タンパク質標識および単独のビオチン検出のための安定した高親和性ストレプトアビジンモノマー

ストレプトアビジンの第四紀構造、安定性、および機能の間の結合により、バイオテクノロジーアプリケーション向けの安定した高アフィニティモノマーを設計することが困難になります。たとえば、ストレプトアビジンテトラマーの結合ポケットは、単一のドメインタンパク質で複製することはできない複数のサブユニットからの残基で構成されています。しかし、Rhizobium etliのRhizavidinは最近、隣接するサブユニットから寄付された疎水性トリプトファン蓋なしのダイマーとして高い親和性でビオチンを結合することが示されました。特に、Rhizavidinの結合部位は、単一のサブユニットの残基を使用して、結合したビオチンと相互作用します。したがって、ストレプトアビジンモノマーの結合部位残基を対応するリザビジン残基に置き換えると、バイオテクノロジーアプリケーションに役立つ高親和性モノマーの設計につながると仮定しました。ここでは、ストレプトアビジンとリザビジン配列を組み合わせて最適化された生物物理学的特性を実現する構造モノマーMSAの構造と特性評価を報告します。第一に、MSA（K（D）= 2.8 nm）のビオチン親和性は、非拡張的なストレプトアビジンの中で最も高く、ビオチン化リガンドの敏感な一価検出を可能にします。また、モノマーは、他のすべての以前に設計されたモノマーよりも安定性（T（M）= 59.8°C）と溶解度が大幅に高く、その適用中に分子が折りたたまれ、機能的なままであることを保証します。蛍光相関分光法を使用して、MSAがビオチン化標的をモノマーとして結合することを示します。また、分子を遺伝的タグとして使用して、異種タンパク質にビオチン結合能力を導入できることも示しています。たとえば、モノマーを細胞表面受容体に組み合わせて融合することで、ビオチン化フルオロフォアを使用してトランスフェクトされた細胞の直接標識とイメージングが可能になります。MSAなどの安定した機能的ストレプトアビジンモノマーは、単独のビオチン相互作用に基づいた新しい検出システムを設計するための有用な試薬である必要があります。

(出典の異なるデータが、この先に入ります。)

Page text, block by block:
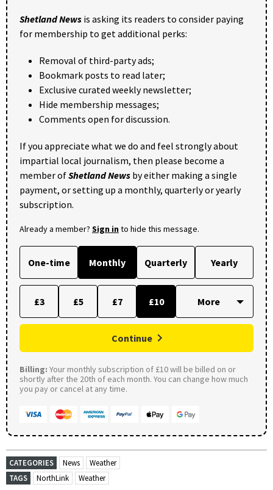
Shetland News is asking its readers to consider paying
for membership to get additional perks:
Removal of third-party ads;
Bookmark posts to read later;
Exclusive curated weekly newsletter;
Hide membership messages;
Comments open for discussion.
If you appreciate what we do and feel strongly about
impartial local journalism, then please become a
member ofShetland News by either making a single
payment, or setting up a monthly, quarterly or yearly
subscription.
Already a member? Sign into hide this message.
One-time Monthly Quarterly Yearly
£3 £5 £7 £10
Continue
Billing: Your monthly subscription of £10 will be billed on or
shortly after the 20th of each month. You can change how much
you pay or cancel at any time.
CATEGORIES News
Weather
TAGS
NorthLink Weather

The coupling between the quaternary structure, stability and function of streptavidin makes it difficult to engineer a stable, high affinity monomer for biotechnology applications. For example, the binding pocket of streptavidin tetramer is comprised of residues from multiple subunits, which cannot be replicated in a single domain protein. However, rhizavidin from Rhizobium etli was recently shown to bind biotin with high affinity as a dimer without the hydrophobic tryptophan lid donated by an adjacent subunit. In particular, the binding site of rhizavidin uses residues from a single subunit to interact with bound biotin. We therefore postulated that replacing the binding site residues of streptavidin monomer with corresponding rhizavidin residues would lead to the design of a high affinity monomer useful for biotechnology applications. Here, we report the construction and characterization of a structural monomer, mSA, which combines the streptavidin and rhizavidin sequences to achieve optimized biophysical properties. First, the biotin affinity of mSA (K(d) = 2.8 nM) is the highest among nontetrameric streptavidin, allowing sensitive monovalent detection of biotinylated ligands. The monomer also has significantly higher stability (T(m) = 59.8 °C) and solubility than all other previously engineered monomers to ensure the molecule remains folded and functional during its application. Using fluorescence correlation spectroscopy, we show that mSA binds biotinylated targets as a monomer. We also show that the molecule can be used as a genetic tag to introduce biotin binding capability to a heterologous protein. For example, recombinantly fusing the monomer to a cell surface receptor allows direct labeling and imaging of transfected cells using biotinylated fluorophores. A stable and functional streptavidin monomer, such as mSA, should be a useful reagent for designing novel detection systems based on monovalent biotin interaction.